Someone yelled, “Buster, stop!”
It was the girl. She was wearing a tank top and tan pants, and her gold-streaked hair was pulled back in a ponytail. She was struggling to hold back the rest of her dogs. The German shepherd and the chocolate Lab were yanking their leashes in the same direction that the Jack Russell had gone. The Airedale was pulling in a different direction. A fourth dog, a pug, was sitting on its butt.

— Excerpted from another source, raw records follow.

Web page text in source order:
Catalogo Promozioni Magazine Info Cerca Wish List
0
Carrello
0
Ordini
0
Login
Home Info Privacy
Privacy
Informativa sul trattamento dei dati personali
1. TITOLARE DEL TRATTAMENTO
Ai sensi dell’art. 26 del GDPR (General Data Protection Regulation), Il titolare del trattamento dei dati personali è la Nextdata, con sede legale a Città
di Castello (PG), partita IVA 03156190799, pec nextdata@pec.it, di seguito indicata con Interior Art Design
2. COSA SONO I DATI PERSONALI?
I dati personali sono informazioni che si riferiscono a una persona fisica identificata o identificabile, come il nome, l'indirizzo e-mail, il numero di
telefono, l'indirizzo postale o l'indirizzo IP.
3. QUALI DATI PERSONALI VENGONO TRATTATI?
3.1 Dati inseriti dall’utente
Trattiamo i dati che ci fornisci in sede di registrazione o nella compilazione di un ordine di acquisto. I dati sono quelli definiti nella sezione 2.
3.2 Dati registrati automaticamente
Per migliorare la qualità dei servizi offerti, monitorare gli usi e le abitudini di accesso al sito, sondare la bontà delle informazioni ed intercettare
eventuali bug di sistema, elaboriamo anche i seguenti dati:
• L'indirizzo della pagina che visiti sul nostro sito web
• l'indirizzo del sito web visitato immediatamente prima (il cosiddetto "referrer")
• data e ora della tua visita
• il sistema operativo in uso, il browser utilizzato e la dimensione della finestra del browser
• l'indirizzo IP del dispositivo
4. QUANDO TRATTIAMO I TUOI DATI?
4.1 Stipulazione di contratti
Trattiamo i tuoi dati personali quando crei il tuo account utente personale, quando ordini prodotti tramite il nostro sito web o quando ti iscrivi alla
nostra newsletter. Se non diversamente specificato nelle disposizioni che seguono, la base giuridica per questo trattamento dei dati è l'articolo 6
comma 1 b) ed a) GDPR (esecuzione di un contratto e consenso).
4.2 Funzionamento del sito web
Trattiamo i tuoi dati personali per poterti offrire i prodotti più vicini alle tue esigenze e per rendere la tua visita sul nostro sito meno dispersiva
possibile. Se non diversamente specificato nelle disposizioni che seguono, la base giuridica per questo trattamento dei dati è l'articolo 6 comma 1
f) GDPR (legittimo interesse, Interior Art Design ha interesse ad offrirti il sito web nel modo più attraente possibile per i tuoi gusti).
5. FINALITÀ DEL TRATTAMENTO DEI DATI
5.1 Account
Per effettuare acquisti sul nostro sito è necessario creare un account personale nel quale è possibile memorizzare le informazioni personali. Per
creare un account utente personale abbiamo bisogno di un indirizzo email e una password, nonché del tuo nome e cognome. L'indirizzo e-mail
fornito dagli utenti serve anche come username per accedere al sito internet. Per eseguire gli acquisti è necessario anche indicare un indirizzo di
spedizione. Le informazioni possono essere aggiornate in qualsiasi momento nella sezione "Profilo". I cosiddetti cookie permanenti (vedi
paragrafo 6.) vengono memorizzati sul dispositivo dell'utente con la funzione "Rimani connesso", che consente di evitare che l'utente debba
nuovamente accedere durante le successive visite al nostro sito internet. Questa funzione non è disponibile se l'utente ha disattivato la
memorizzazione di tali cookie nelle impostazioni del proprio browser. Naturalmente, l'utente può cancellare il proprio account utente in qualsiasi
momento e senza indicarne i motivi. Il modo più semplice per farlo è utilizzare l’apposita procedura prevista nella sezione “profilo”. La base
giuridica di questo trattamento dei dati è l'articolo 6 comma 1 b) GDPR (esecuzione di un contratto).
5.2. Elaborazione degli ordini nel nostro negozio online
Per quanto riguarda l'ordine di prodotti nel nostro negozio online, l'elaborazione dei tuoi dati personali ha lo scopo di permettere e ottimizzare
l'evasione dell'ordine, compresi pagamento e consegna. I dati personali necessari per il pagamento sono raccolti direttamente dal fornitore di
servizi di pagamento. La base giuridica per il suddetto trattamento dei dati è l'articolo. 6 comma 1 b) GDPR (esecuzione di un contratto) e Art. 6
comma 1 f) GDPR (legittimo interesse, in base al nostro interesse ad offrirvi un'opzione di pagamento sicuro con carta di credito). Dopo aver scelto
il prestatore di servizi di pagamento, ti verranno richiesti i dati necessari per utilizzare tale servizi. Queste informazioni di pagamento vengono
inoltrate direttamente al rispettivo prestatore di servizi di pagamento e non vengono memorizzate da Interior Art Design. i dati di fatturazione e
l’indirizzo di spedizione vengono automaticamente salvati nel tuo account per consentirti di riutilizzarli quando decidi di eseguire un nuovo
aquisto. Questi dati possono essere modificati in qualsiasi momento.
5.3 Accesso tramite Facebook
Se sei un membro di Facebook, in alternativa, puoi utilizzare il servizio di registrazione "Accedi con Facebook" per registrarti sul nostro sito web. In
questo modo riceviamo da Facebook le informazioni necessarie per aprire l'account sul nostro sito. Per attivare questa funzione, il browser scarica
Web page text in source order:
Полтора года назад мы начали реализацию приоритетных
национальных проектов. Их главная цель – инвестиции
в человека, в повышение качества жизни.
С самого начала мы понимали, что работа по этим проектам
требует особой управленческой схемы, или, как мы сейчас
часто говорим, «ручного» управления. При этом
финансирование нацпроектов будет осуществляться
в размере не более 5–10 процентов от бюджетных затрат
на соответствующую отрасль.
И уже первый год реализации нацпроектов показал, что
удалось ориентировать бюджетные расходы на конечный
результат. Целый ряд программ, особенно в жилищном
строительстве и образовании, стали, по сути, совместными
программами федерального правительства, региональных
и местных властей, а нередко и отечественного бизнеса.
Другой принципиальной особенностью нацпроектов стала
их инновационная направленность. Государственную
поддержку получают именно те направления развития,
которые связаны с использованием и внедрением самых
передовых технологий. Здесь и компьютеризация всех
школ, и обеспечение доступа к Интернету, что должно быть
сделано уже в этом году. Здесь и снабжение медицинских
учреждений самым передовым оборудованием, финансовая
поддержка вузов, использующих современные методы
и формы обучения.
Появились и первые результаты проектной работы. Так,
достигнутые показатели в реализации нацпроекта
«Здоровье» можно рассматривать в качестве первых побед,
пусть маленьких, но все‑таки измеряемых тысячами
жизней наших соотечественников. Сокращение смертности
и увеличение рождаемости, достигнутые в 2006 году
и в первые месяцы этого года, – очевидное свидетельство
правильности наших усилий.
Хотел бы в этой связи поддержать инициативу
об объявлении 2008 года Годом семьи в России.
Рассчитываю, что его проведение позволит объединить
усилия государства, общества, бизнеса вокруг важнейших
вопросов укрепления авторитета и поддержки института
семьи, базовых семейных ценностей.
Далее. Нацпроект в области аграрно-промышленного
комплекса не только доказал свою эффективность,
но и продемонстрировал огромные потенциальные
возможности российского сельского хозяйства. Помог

“Buster, come back here!” the girl called. She glanced around, like she was looking for something to tie the dogs to. But there wasn’t anything.
I
dropped my spray bottle and my rag and took off after the Jack Russell. He was moving so fast that he was practically a blur. But he was trailing that leash, and that worked to my advantage. I ran flat-out, and I dove for the plastic reel at the end of the leash.
Got it.
I held fast.
The leash kept paying out. The Jack Russell darted around a corner.
Then the leash went taut. I had a good grip on the handle, otherwise it would have been jerked out of my hands. I started pulling the leash in, like a fisherman reeling in his catch, until finally the Jack Russell darted back around the corner.
By then the girl and the rest of her dogs had caught up to me.
“Buster,” she scolded. “Get over here right now.”
Buster looked at her with lively eyes. But after a moment, he trotted back to her.
“Good boy,” she said, holding four leashes in one hand so that she could scratch Buster behind the ear.
As soon as I put out my hand to give her Buster’s leash, the German shepherd growled at me. His ears stood straight up. He barked and lunged at me.
“Cody! Sit,” she said firmly. “Sorry,” she said to me. “He’s a good dog, but he’s a guard dog. He’s very protective. He listens to me, though. I helped to train him.” She took the leash I was holding. “Thanks,” she said in a breezy kind of way, like she wasn’t all that grateful. “If I’d had to run after Buster with the rest of these guys, I don’t know what would have happened.”
“That’s sure a lot of dog power,” I said. “You must really like dogs.”
“Buster is the only one that’s mine,” she said. “And, really, he’s my brother’s. I’m looking after him for a while.”
“So, the rest of the dogs...”
“I walk them. It’s my job.”
I guess the surprise showed on my face, because then she said, “What’s the matter? You never heard of a dog walker?” Like I was a moron or something.
“Sure,” I said. “I just thought—” I shut my mouth. I didn’t want to say anything that she might take the wrong way.